* What to produce *
Both the line with "company has been" and the line with "Israel’s regime of" in the records below must appear in the output, along with every line between them, exactly and with nothing added.

* Source records *

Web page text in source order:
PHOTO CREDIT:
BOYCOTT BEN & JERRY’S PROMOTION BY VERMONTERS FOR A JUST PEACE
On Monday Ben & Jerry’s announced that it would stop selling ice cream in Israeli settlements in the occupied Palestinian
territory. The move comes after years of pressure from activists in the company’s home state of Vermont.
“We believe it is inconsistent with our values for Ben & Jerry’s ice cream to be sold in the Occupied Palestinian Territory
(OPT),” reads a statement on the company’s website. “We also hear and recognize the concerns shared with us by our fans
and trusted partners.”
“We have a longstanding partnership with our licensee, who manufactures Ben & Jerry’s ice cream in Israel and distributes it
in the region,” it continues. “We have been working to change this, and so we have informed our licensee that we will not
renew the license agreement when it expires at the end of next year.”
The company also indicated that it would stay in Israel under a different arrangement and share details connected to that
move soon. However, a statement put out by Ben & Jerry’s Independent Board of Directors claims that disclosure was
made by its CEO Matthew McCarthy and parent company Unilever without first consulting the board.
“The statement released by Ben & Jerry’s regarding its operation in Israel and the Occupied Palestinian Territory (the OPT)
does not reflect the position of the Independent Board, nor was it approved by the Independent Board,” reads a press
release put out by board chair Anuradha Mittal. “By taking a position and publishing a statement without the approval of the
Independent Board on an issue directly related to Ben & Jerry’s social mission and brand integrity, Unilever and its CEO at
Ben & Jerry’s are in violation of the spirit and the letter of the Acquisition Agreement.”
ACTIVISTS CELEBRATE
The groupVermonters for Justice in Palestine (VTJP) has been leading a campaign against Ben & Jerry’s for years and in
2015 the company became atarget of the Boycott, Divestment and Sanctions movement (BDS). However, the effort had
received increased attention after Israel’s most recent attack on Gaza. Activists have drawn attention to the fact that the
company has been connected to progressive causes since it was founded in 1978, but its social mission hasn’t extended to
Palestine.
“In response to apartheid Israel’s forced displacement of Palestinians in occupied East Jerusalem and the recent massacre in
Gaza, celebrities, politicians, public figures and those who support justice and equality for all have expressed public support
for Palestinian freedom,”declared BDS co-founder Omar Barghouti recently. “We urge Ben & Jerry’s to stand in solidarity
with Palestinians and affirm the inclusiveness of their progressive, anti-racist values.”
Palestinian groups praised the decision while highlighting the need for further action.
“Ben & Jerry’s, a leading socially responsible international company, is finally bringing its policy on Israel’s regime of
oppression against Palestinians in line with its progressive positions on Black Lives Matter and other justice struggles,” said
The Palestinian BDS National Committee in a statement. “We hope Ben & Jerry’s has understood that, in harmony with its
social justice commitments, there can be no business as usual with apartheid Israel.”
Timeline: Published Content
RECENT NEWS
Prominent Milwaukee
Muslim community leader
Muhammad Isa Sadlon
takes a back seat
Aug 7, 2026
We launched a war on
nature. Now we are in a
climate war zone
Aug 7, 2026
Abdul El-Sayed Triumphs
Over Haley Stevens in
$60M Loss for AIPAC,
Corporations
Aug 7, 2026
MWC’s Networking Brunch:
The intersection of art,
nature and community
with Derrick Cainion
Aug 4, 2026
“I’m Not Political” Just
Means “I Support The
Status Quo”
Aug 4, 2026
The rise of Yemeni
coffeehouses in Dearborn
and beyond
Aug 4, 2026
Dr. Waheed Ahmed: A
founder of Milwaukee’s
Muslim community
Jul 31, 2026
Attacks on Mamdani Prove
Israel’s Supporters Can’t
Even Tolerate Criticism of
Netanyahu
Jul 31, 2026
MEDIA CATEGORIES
* * *
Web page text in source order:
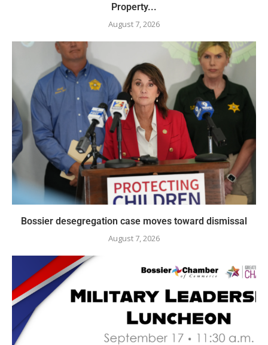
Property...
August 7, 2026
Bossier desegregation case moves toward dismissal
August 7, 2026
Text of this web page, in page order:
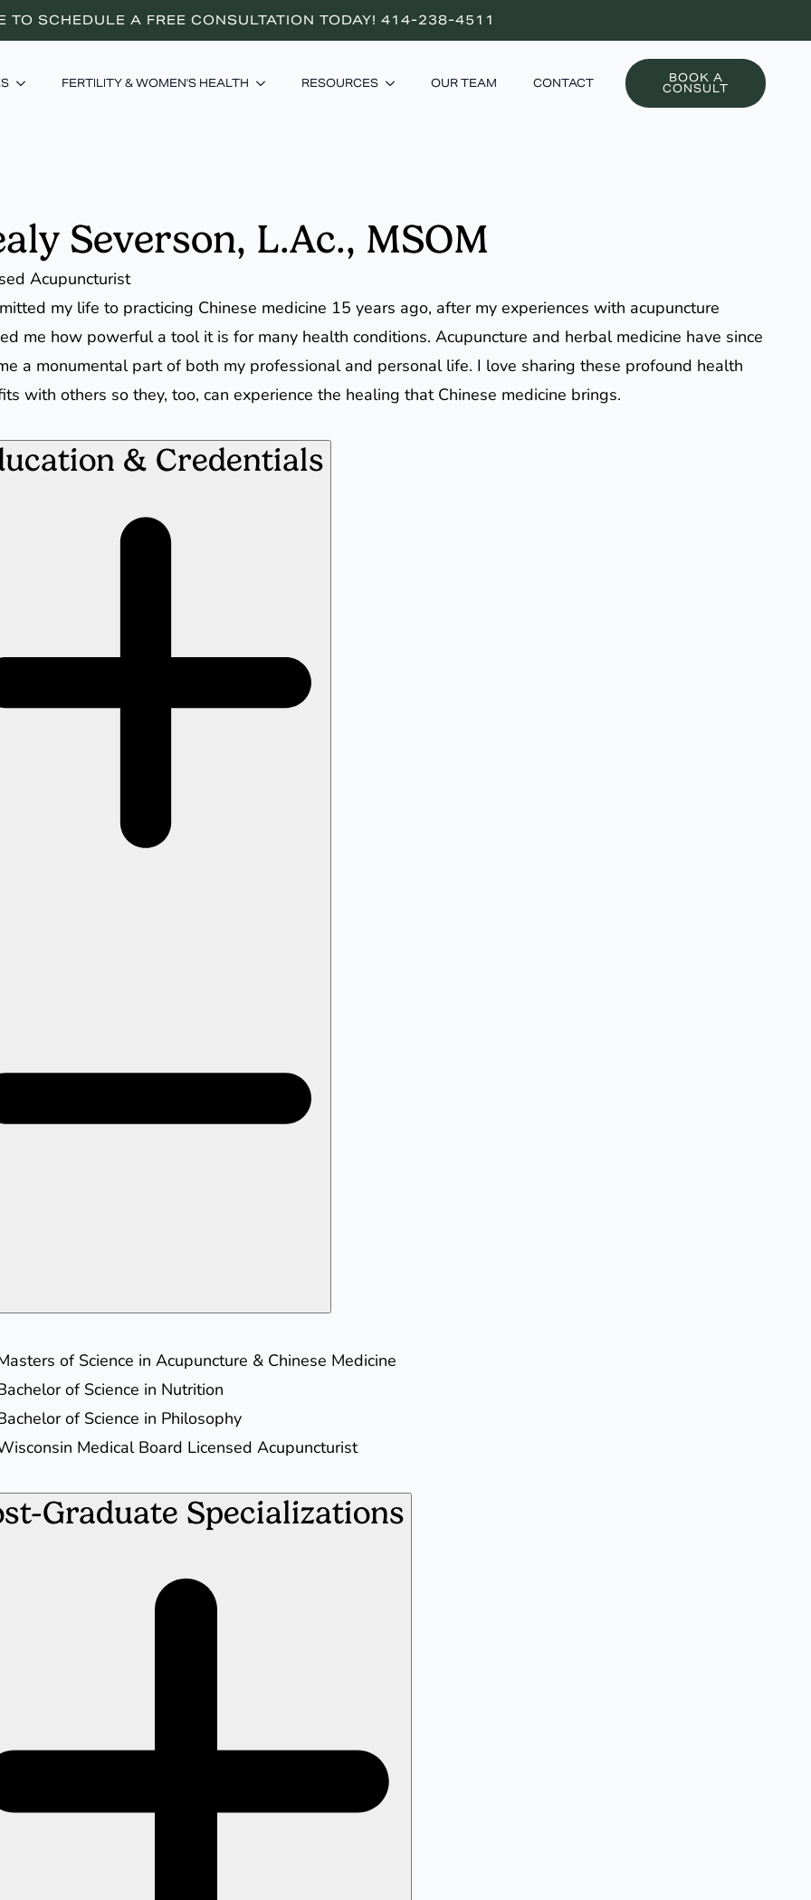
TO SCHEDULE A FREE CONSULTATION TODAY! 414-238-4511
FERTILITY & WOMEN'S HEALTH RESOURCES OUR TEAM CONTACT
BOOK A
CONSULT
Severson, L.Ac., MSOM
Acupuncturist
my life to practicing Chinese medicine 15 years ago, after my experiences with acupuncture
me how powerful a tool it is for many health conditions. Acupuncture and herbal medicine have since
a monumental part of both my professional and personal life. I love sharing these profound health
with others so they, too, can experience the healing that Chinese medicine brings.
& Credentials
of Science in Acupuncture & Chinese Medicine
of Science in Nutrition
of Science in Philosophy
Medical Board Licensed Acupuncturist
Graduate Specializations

* Problem solution *
company has been connected to progressive causes since it was founded in 1978, but its social mission hasn’t extended to
Palestine.
“In response to apartheid Israel’s forced displacement of Palestinians in occupied East Jerusalem and the recent massacre in
Gaza, celebrities, politicians, public figures and those who support justice and equality for all have expressed public support
for Palestinian freedom,”declared BDS co-founder Omar Barghouti recently. “We urge Ben & Jerry’s to stand in solidarity
with Palestinians and affirm the inclusiveness of their progressive, anti-racist values.”
Palestinian groups praised the decision while highlighting the need for further action.
“Ben & Jerry’s, a leading socially responsible international company, is finally bringing its policy on Israel’s regime of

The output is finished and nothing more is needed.